**Task**
Scan the entries below for the string "correct" and copy every line where it turns up.

^^^^^^^^

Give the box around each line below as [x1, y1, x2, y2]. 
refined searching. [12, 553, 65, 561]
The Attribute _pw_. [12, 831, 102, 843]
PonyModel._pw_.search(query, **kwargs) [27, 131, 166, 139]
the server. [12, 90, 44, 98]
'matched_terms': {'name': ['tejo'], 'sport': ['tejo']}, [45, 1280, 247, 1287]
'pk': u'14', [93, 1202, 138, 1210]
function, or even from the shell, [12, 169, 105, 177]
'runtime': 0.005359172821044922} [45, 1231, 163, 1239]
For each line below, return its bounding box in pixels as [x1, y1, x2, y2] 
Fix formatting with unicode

^^^^^^^^

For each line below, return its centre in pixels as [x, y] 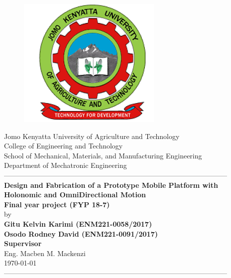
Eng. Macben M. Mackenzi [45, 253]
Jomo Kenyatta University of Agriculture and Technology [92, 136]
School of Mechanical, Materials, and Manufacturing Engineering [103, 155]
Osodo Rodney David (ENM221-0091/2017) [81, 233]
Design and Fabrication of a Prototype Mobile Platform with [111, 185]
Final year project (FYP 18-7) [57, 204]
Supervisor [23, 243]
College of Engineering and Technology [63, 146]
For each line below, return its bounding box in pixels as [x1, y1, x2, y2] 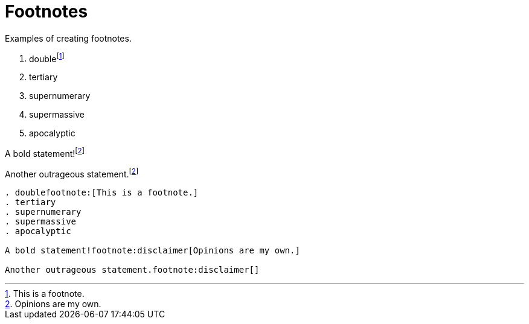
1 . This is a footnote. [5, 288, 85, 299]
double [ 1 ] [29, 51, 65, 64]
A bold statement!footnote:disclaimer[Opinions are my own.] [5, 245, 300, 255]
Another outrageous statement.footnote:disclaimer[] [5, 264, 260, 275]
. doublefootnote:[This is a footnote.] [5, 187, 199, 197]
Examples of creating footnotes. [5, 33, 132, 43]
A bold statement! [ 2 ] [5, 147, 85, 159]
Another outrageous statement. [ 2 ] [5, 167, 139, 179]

^^^^^^^^

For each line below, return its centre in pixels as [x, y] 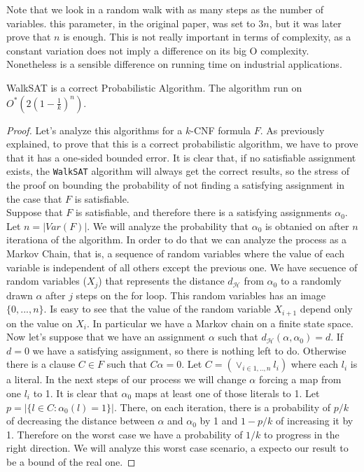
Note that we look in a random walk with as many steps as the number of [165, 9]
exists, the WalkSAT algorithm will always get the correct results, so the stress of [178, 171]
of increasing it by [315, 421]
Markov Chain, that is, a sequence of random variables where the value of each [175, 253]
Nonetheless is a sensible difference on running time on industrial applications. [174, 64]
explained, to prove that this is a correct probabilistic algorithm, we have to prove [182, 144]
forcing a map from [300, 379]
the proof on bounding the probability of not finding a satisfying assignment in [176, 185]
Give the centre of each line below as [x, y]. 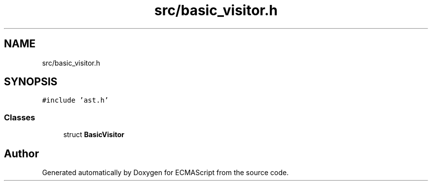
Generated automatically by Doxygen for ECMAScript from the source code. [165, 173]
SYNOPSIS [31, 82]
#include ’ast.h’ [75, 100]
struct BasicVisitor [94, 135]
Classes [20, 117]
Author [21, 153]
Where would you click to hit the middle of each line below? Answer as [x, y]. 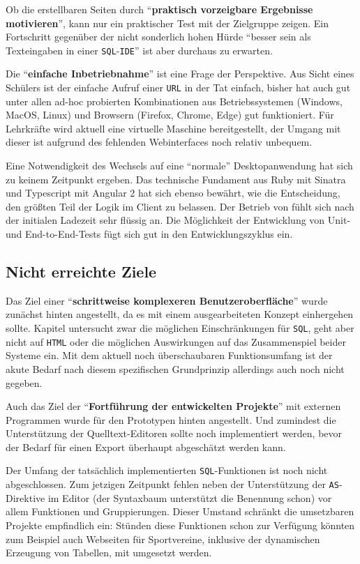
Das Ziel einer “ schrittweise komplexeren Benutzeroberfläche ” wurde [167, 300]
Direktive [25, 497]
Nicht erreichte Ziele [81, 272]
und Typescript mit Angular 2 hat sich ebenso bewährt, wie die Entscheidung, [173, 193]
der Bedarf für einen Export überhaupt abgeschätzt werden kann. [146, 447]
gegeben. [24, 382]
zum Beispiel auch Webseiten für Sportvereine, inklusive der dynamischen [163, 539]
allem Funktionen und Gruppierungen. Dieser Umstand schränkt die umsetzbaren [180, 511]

^^^^^^^^

**The completed task**
exists, the WalkSAT algorithm will always get the correct results, so the stress of [178, 171]
explained, to prove that this is a correct probabilistic algorithm, we have to prove [182, 144]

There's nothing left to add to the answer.